Given that the studios that finance these movies are very keen to win the favour of the religious moviegoing audience, there is room for lots of tension here.

Some might point to the recent controversy over Darren Aronofsky’s Noah as an example of what can happen when a filmmaker neglects to make its biblical heroes as heroic as certain audience members, and therefore the studio, might like.

But that film is actually a passion project for Aronofsky the same way many of the earlier films were for their own filmmakers; the issue with Noah seems to be that Aronofsky is a, shall we say, somewhat idiosyncratic filmmaker whose approach to the story might be a hard sell for some audience members.

Aronofsky really does want to convey a message through all the spectacle, just as DeMille did; the question is whether it’s a message that will sell tickets.

Scott, for his part, hasn’t really dropped any hints yet as to what he plans to do with his Moses movie. He did tell Empire his film will include the parting of the Red Sea, so it seems he’s not going to eradicate the miraculous elements, at least not entirely.

But Scott is quite skeptical of religion — he called it “the biggest source of evil” and said he couldn’t “think of a good one” mere seconds before revealing that he was about to make Exodus — so it does raise questions about how he will approach this story.
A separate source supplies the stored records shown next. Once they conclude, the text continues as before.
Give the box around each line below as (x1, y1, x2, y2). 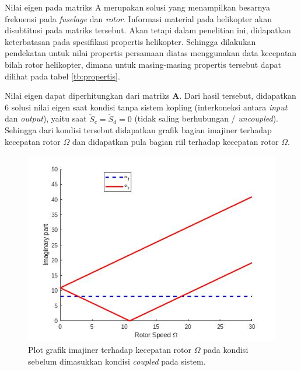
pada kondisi (203, 343, 249, 355)
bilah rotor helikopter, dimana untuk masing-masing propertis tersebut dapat (5, 58, 281, 70)
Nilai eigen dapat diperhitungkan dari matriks (5, 89, 170, 102)
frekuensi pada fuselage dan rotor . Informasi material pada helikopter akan (5, 12, 272, 25)
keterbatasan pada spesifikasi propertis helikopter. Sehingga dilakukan (5, 35, 256, 47)
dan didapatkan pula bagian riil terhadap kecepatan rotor (72, 135, 279, 147)
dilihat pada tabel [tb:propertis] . (5, 70, 120, 82)
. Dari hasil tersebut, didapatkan (179, 89, 296, 102)
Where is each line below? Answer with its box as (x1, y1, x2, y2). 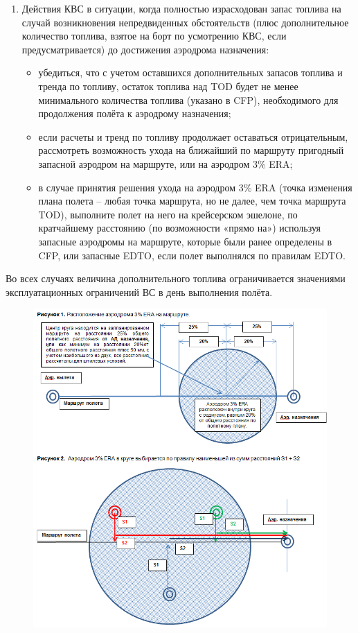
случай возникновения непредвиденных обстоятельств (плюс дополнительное (21, 15, 349, 29)
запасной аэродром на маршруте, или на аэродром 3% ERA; (38, 156, 293, 171)
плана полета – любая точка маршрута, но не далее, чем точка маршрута (38, 193, 346, 208)
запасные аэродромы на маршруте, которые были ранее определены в (38, 234, 332, 248)
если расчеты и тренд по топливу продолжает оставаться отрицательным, (38, 129, 348, 144)
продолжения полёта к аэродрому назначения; (38, 106, 231, 121)
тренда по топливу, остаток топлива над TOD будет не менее (38, 78, 298, 93)
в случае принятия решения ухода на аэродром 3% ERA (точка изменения (38, 180, 352, 194)
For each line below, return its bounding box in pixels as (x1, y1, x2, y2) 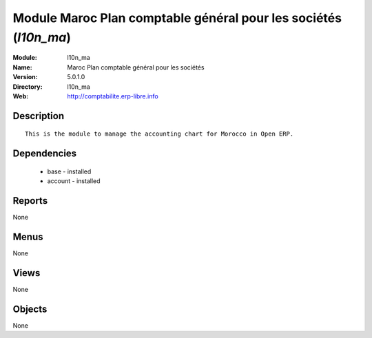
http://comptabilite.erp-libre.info (67, 92, 158, 100)
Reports (12, 195, 48, 207)
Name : (12, 63, 32, 72)
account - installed (47, 177, 101, 185)
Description (12, 110, 65, 122)
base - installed (47, 167, 92, 176)
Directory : (12, 83, 43, 91)
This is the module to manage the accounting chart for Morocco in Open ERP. (25, 130, 294, 138)
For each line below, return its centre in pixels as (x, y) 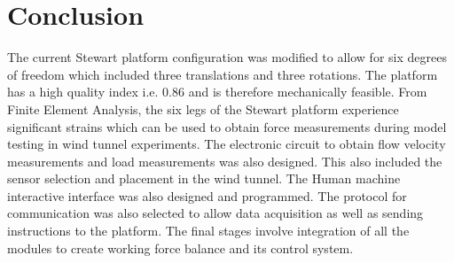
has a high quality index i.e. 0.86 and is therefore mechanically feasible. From (217, 92)
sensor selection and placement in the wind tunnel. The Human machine (204, 178)
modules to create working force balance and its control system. (180, 248)
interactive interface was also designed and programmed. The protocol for (207, 195)
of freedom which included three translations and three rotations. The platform (223, 74)
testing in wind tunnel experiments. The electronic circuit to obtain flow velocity (227, 144)
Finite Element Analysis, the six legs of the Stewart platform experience (203, 108)
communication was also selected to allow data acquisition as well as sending (215, 213)
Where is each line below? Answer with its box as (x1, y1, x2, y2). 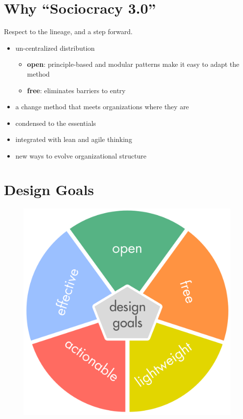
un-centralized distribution (15, 42, 95, 53)
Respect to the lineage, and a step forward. (4, 26, 133, 37)
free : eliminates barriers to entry (27, 85, 126, 95)
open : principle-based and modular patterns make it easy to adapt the (27, 59, 240, 69)
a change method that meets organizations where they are (15, 101, 189, 112)
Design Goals (4, 179, 94, 199)
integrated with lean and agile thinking (15, 134, 132, 144)
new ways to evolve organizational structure (15, 150, 146, 160)
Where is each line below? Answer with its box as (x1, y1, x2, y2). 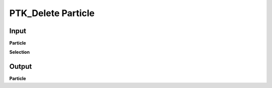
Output (9, 62, 32, 71)
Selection (9, 49, 30, 55)
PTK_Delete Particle (9, 8, 95, 19)
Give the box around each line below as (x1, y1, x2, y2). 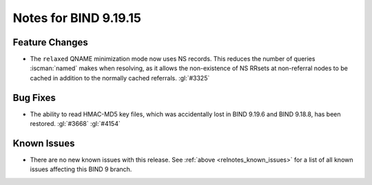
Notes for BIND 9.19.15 (12, 10, 141, 25)
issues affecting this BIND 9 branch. (30, 165, 132, 173)
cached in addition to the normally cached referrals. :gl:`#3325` (30, 74, 210, 82)
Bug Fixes (12, 91, 56, 103)
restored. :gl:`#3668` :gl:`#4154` (30, 120, 121, 128)
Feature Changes (12, 36, 89, 48)
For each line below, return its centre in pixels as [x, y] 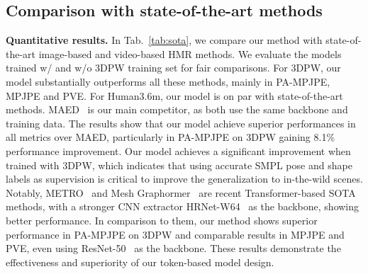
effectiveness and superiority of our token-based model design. [140, 262]
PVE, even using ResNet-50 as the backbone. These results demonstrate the [173, 248]
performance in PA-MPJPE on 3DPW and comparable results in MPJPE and [175, 234]
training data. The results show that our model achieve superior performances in [181, 123]
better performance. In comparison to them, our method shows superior [162, 220]
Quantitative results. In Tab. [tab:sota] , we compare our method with [164, 40]
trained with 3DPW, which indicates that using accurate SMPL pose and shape [179, 165]
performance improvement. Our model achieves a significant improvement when [178, 150]
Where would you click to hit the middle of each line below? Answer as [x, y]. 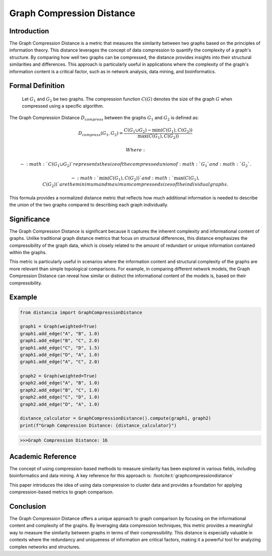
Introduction [29, 31]
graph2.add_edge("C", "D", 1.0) [60, 397]
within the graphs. [28, 252]
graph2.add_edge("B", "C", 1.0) [60, 390]
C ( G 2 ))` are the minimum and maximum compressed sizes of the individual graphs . [135, 185]
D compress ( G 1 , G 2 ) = [101, 134]
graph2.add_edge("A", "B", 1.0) [60, 383]
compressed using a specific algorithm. [63, 106]
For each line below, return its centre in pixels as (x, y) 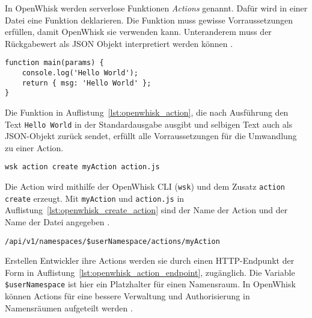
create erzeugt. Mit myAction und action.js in (95, 198)
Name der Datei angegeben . (57, 222)
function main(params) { (54, 63)
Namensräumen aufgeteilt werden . (69, 307)
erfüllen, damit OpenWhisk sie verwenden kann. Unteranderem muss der (138, 32)
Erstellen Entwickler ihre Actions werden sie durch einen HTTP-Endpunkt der (150, 260)
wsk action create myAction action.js (82, 167)
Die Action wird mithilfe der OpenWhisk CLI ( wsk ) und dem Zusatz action (145, 186)
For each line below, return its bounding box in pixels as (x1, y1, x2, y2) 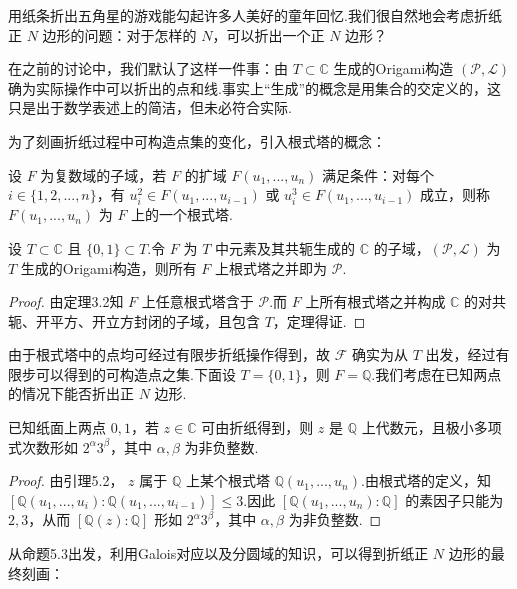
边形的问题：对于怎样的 (42, 24, 197, 45)
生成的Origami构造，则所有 (20, 257, 197, 278)
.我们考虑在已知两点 (371, 363, 502, 384)
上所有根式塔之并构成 (305, 291, 446, 312)
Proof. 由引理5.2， (8, 470, 124, 491)
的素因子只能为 (405, 489, 504, 510)
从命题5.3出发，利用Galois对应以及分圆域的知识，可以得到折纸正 (8, 543, 429, 564)
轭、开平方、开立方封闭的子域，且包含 (8, 310, 260, 331)
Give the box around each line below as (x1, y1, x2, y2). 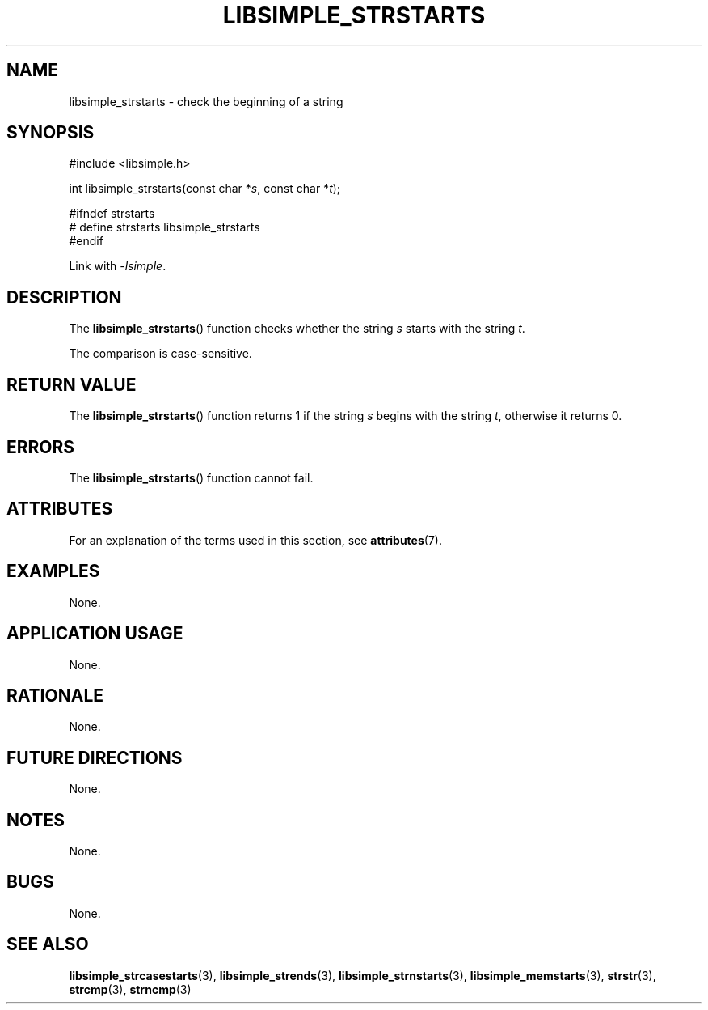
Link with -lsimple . (69, 259, 166, 274)
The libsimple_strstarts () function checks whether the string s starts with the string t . (69, 321, 525, 336)
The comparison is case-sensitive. (69, 346, 252, 361)
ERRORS (6, 436, 75, 457)
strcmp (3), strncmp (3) (69, 982, 192, 996)
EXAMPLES (6, 561, 100, 582)
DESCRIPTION (6, 286, 122, 308)
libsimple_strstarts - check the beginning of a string (69, 94, 343, 108)
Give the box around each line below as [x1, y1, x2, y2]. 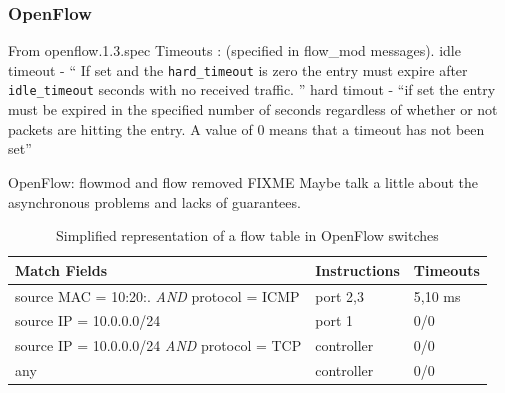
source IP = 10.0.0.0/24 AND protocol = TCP [15, 335, 302, 356]
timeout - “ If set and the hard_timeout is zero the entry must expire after [8, 59, 468, 80]
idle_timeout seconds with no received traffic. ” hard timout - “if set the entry [8, 79, 496, 100]
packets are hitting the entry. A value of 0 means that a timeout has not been [8, 118, 485, 139]
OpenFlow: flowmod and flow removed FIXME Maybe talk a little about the [8, 171, 479, 192]
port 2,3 [315, 285, 364, 306]
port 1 [315, 310, 354, 331]
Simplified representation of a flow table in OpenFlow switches [56, 225, 439, 246]
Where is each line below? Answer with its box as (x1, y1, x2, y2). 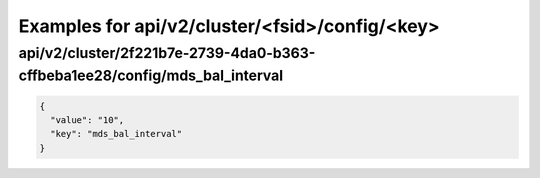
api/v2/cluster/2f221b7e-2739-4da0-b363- (18, 44, 316, 62)
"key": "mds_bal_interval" (50, 128, 183, 140)
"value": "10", (50, 115, 125, 126)
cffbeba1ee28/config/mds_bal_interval (18, 66, 284, 85)
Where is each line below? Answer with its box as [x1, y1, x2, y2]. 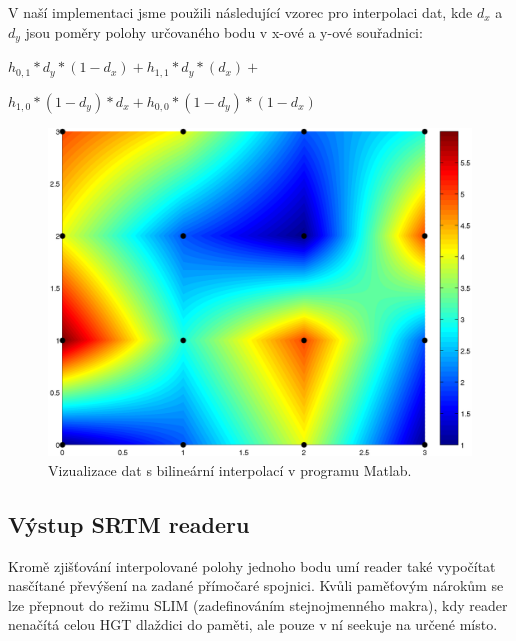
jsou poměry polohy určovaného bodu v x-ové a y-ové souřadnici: [25, 21, 423, 42]
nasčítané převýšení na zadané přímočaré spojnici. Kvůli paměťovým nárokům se [8, 575, 504, 596]
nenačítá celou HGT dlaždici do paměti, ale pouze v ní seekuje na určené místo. [8, 614, 498, 635]
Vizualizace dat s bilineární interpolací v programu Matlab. [48, 459, 412, 480]
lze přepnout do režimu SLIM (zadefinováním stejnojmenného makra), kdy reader [8, 594, 508, 615]
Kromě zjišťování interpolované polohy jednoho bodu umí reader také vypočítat [8, 555, 496, 576]
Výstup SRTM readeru [8, 508, 250, 539]
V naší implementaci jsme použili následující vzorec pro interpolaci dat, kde [8, 2, 473, 22]
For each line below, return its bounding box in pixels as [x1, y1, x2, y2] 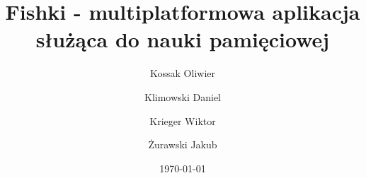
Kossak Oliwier [150, 66, 215, 81]
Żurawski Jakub [148, 137, 217, 152]
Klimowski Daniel [144, 89, 221, 104]
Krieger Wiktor [149, 113, 216, 128]
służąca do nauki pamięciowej [35, 25, 330, 54]
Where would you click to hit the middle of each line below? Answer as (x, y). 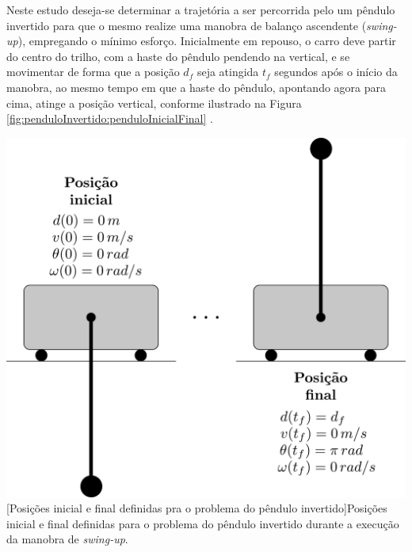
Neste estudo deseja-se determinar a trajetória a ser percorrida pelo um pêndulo (201, 10)
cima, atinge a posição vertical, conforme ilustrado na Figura (154, 103)
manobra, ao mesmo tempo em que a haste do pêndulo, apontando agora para (196, 87)
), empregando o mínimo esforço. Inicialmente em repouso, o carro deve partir (207, 41)
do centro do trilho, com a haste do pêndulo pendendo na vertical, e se (178, 56)
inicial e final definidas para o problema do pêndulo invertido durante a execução (203, 523)
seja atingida (228, 72)
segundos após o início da (336, 72)
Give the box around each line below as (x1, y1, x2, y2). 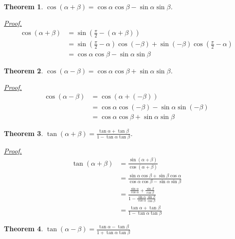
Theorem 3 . (4, 128, 43, 138)
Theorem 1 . (4, 1, 43, 11)
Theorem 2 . (4, 66, 43, 76)
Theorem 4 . (4, 223, 43, 234)
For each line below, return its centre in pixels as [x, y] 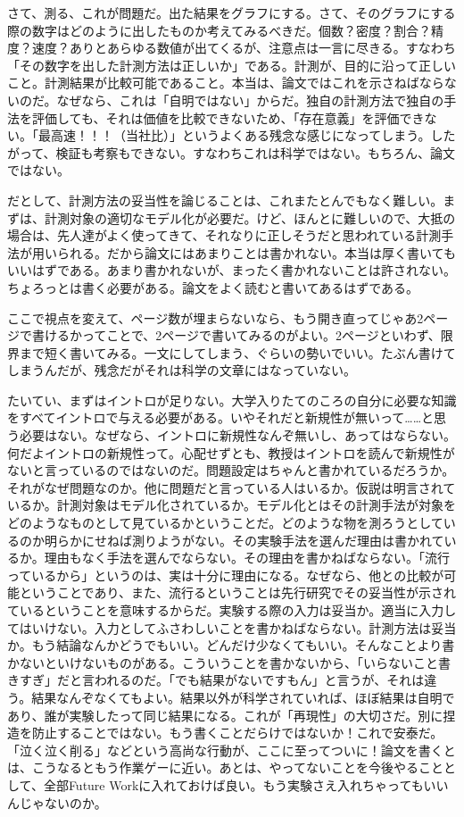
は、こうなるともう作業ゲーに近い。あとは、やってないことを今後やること [225, 767]
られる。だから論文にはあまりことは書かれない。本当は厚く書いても [256, 252]
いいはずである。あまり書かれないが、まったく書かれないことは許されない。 [232, 270]
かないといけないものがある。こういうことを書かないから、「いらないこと [223, 662]
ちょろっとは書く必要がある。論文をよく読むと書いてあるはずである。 [213, 287]
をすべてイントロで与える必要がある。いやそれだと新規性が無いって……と [221, 417]
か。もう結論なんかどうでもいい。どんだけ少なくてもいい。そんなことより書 [231, 645]
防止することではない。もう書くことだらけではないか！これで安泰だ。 [237, 733]
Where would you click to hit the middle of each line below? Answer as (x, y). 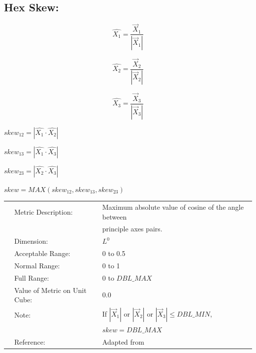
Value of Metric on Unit (50, 290)
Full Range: (32, 277)
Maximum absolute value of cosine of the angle (173, 207)
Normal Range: (37, 265)
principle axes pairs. (132, 229)
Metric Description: (44, 211)
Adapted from (123, 342)
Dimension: (31, 241)
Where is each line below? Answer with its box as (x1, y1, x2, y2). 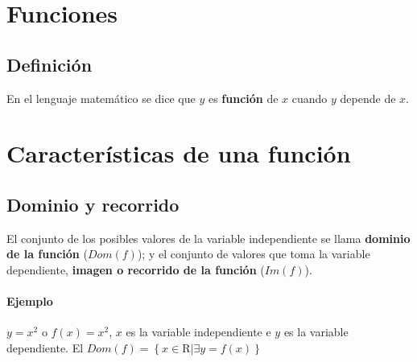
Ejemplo (6, 293, 53, 310)
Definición (6, 51, 93, 76)
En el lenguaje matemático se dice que (6, 89, 196, 106)
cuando (291, 89, 328, 106)
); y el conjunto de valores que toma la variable (137, 245, 370, 262)
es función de (208, 89, 279, 106)
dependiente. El (6, 339, 84, 356)
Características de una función (6, 137, 351, 170)
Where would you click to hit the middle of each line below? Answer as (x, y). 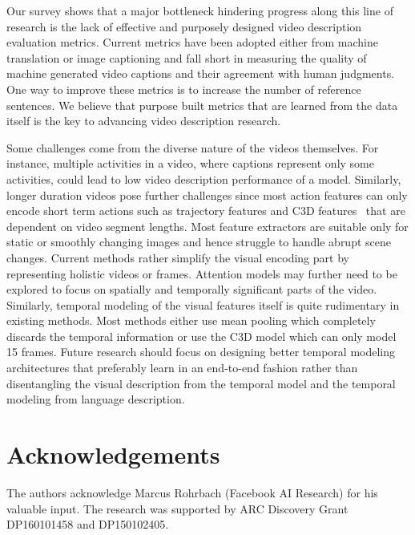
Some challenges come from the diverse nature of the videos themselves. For (193, 147)
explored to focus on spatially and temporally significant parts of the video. (192, 289)
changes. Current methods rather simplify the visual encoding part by (178, 257)
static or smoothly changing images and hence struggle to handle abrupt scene (199, 242)
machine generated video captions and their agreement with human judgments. (201, 73)
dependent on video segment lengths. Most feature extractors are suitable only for (207, 226)
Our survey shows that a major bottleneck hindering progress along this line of (200, 10)
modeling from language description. (96, 399)
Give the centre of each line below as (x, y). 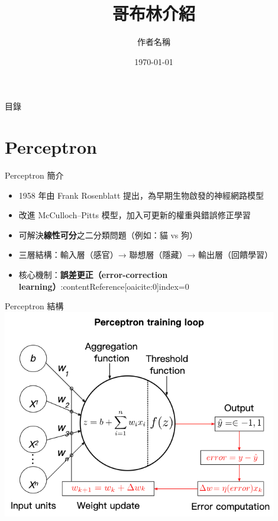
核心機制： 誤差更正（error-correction (93, 274)
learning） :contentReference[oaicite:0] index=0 (104, 286)
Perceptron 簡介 (34, 175)
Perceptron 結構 (34, 306)
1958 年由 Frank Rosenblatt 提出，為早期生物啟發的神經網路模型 (141, 195)
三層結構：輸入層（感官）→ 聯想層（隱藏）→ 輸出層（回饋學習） (146, 255)
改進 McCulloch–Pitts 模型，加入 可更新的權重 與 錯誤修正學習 (135, 215)
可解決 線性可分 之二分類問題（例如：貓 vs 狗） (108, 234)
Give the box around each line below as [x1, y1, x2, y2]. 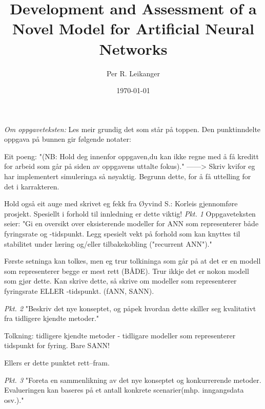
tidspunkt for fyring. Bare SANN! [4, 340, 110, 351]
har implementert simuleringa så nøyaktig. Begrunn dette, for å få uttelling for [4, 171, 251, 182]
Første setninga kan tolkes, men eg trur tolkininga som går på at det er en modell [4, 255, 261, 266]
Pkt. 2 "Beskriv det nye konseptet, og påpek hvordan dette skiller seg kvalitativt [4, 303, 256, 313]
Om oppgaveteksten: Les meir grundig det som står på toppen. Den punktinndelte [4, 123, 261, 134]
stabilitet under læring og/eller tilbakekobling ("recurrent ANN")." [4, 238, 212, 249]
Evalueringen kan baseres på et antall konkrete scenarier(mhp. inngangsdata [4, 384, 244, 395]
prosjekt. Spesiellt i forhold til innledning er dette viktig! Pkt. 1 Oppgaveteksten [4, 208, 256, 219]
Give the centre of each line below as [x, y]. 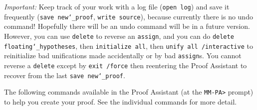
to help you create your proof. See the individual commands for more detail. [121, 101]
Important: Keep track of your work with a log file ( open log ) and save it [117, 6]
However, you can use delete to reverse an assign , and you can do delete [119, 36]
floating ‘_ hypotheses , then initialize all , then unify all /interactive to [128, 46]
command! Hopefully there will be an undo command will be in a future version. [127, 26]
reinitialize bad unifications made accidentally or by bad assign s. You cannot [123, 55]
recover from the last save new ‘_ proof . [65, 75]
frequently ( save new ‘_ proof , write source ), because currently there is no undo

Will the battle of wills between Moses and the Pharaoh be portrayed as a contest between rival deities, as it was in The Prince of Egypt? Or will Scott equivocate somewhat between the two religions? Will we see Moses receive the Law on Mount Sinai and punish the Hebrews for breaking it, as we did in The Ten Commandments? Or will Scott question the strictness of the laws and punishments imposed by Moses, the way that, say, Gianfranco De Bosio’s Moses the Lawgiver (1974) did?

And how will the studio actually go about promoting this film? Will it go out of its way to court the “Passion dollars” audience, even to the point of hiding some of the film’s more unusual content, the way that another studio has been doing with Noah? Or will it promote the film as a straight-up action-oriented spectacle, just like all the other recent movies that have played on ancient history and mythology?

At this point, it’s impossible to say, of course. But questions like these do make me keen to see what Scott will say when he makes his next promotional tour.